Which raises an interesting Question. *Real* Dx9 shaders in HL2 according to valve run 5-10x faster on R350 than Nv35. ThUs it stands to reasosn virtually any basic DX9 shader is going to be considerably faster on ATi hardware. *ALL* exsisting DX9 shader tests show that to be true. How is that suddenly going to change for Aquamark3??

Which leads me to two possabilities, Nvidia has paid money, or used similar tactics that they did to Futuremark only ahread of release. To pressure Massive into this new path. OR They were in cahoots with Nvidia from day one and this is just a ploy to draw attention away form it by making it sound legit.

I Really hope ATi DevRel, and Cat Maker follow up on this strong. *ANY* unjust non DX9 *complient* or specialized code in there to favor Nvidia should be identified and done away with or made public.

However, i personally have the feeling that ATi better get some Ky Jelly ready for the reaming these turkeys are going to try to deliver via this *cough* Fair Benchamrk *cough*. Personally i am writting this one of as a rigged up travesty before it even hits the market. I will leave a tiny peephole open for them in case they turn this thng around and embrace what they *Origionally* stated they were.
 
BTW what Raised my eyebrow about all this was this thread at Rage3d.

http://www.rage3d.com/board/showthread.php?s=&threadid=33699558

I read it carefully and there was a posting that they never claimed to be Dx 9 only. They claim that Aquamark 3 is driven by a real world game engine which support Dx 9 (which is rare nowadays) and that they have fallbacks to Dx 7 and Dx 8.

I heard that HL2 is playable on a Geforce3 so HL2 is not a Dx 9 game? It's the damn duty of a game developer to support as much hardware as possible. I'm wondering when the first Dx 9 only engines will hit the market but I dare to say that it will not be 2003! So it currently still makes perfect sense to me what Massive is telling us.
 
Which raises an interesting Question. *Real* Dx9 shaders in HL2 according to valve run 5-10x faster on R350 than Nv35. ThUs it stands to reasosn virtually any basic DX9 shader is going to be considerably faster on ATi hardware. *ALL* exsisting DX9 shader tests show that to be true. How is that suddenly going to change for Aquamark3??

That´s not true, the shader performance seem´s higher but these 5-10x claims are not valid.

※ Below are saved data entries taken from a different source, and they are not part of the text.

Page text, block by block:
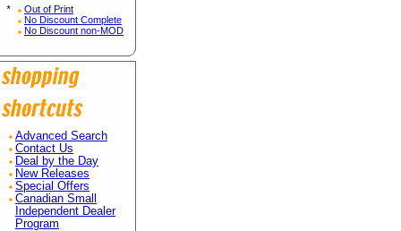
*
Out of Print
No Discount Complete
No Discount non-MOD
Advanced Search
Contact Us
Deal by the Day
New Releases
Special Offers
Canadian Small
Independent Dealer
Program
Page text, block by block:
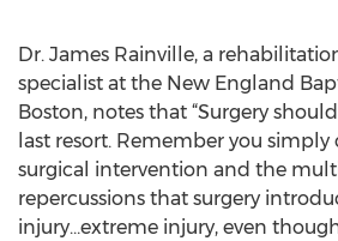
Dr. James Rainville, a
specialist at the New England
Boston, notes that “Surgery
last resort. Remember you simply
surgical intervention and the
repercussions that surgery
injury…extreme injury, even
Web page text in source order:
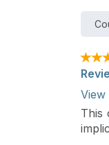
View
This

Which leads me to two possabilities, Nvidia has paid money, or used similar tactics that they did to Futuremark only ahread of release. To pressure Massive into this new path. OR They were in cahoots with Nvidia from day one and this is just a ploy to draw attention away form it by making it sound legit

From what? The benchmark is not even released, so how can we know how it vill perform on Nv/Ati cards?

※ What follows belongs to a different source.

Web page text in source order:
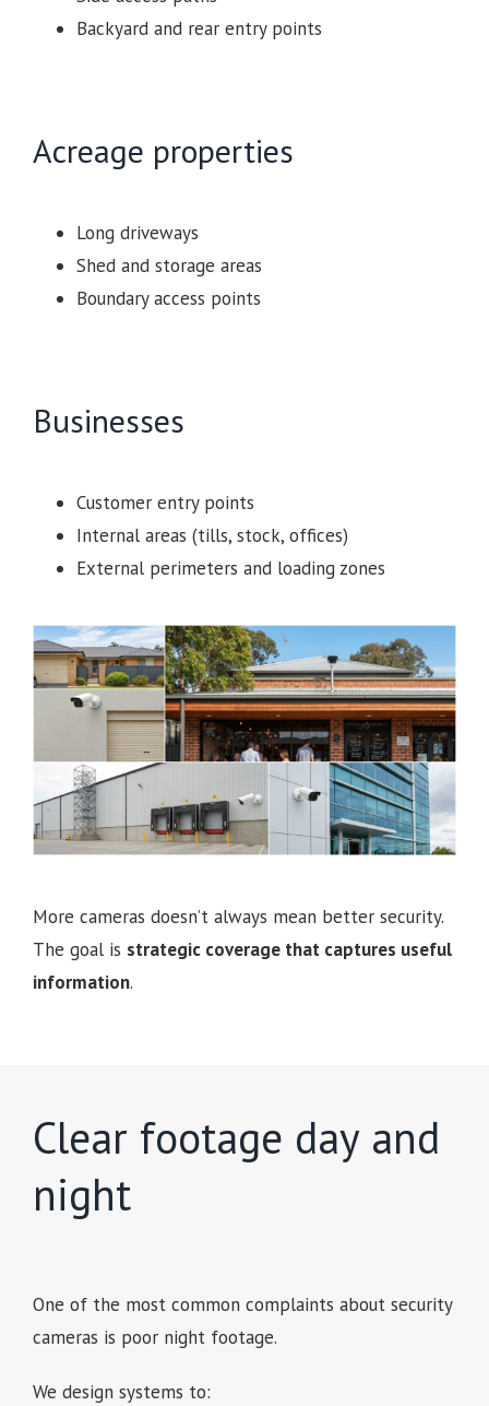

I Really hope ATi DevRel, and Cat Maker follow up on this strong. *ANY* unjust non DX9 *complient* or specialized code in there to favor Nvidia should be identified and done away with or made public

Ok, soo it´s ATI-people that should do this, not independent websites that not are biased. There are lot´s of sites that actually goes against the stream of [H] and the rest. I feel atleast this should be up to them, not the IHV that are biased.